- Task material
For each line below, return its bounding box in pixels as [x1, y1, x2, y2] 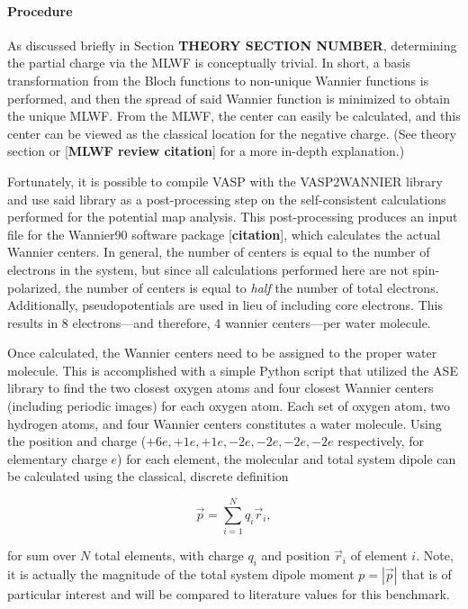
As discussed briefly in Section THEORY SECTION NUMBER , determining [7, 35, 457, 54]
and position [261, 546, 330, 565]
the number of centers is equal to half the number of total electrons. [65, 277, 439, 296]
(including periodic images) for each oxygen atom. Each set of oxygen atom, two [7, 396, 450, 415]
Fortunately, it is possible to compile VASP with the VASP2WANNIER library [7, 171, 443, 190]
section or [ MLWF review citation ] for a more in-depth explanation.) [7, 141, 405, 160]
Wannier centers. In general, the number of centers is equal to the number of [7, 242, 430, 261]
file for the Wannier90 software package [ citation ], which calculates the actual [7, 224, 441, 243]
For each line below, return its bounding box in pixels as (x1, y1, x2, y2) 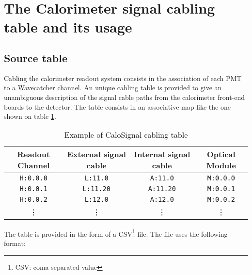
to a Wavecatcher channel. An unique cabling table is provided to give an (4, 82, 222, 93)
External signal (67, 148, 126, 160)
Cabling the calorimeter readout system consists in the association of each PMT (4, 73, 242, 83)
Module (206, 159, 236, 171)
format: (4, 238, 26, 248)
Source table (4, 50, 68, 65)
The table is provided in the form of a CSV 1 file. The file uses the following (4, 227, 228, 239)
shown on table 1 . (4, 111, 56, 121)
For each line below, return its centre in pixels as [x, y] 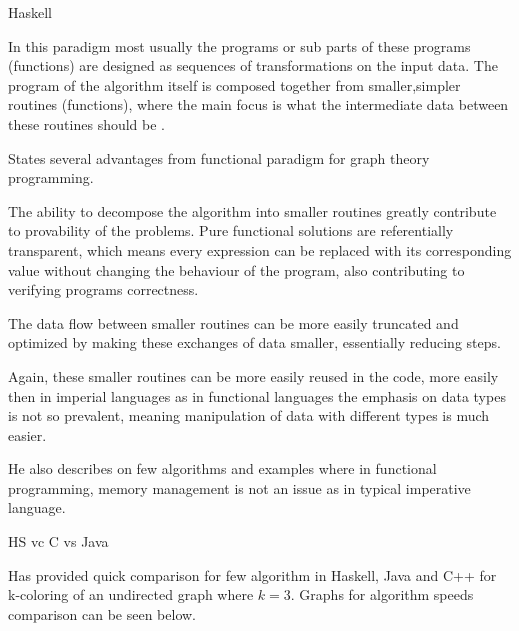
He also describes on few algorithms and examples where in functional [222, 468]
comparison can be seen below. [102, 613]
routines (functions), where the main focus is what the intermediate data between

--

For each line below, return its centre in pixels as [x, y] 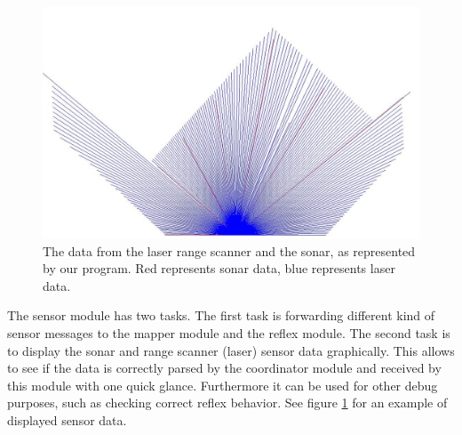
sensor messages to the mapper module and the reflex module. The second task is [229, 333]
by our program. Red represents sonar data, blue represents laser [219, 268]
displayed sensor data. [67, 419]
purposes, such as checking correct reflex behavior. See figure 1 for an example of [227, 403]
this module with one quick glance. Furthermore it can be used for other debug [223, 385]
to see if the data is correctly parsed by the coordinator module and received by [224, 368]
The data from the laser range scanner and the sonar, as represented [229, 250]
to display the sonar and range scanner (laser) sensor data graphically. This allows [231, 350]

- Task
Looking at the listing above, which lines run from the one containing "y1, x2, y2]" through the one containing "section or [ MLWF"? Print exactly those, ends included, pictures excluded.

- Response to the exercise
For each line below, return its bounding box in pixels as [x1, y1, x2, y2] 
As discussed briefly in Section THEORY SECTION NUMBER , determining [7, 35, 457, 54]
and position [261, 546, 330, 565]
the number of centers is equal to half the number of total electrons. [65, 277, 439, 296]
(including periodic images) for each oxygen atom. Each set of oxygen atom, two [7, 396, 450, 415]
Fortunately, it is possible to compile VASP with the VASP2WANNIER library [7, 171, 443, 190]
section or [ MLWF review citation ] for a more in-depth explanation.) [7, 141, 405, 160]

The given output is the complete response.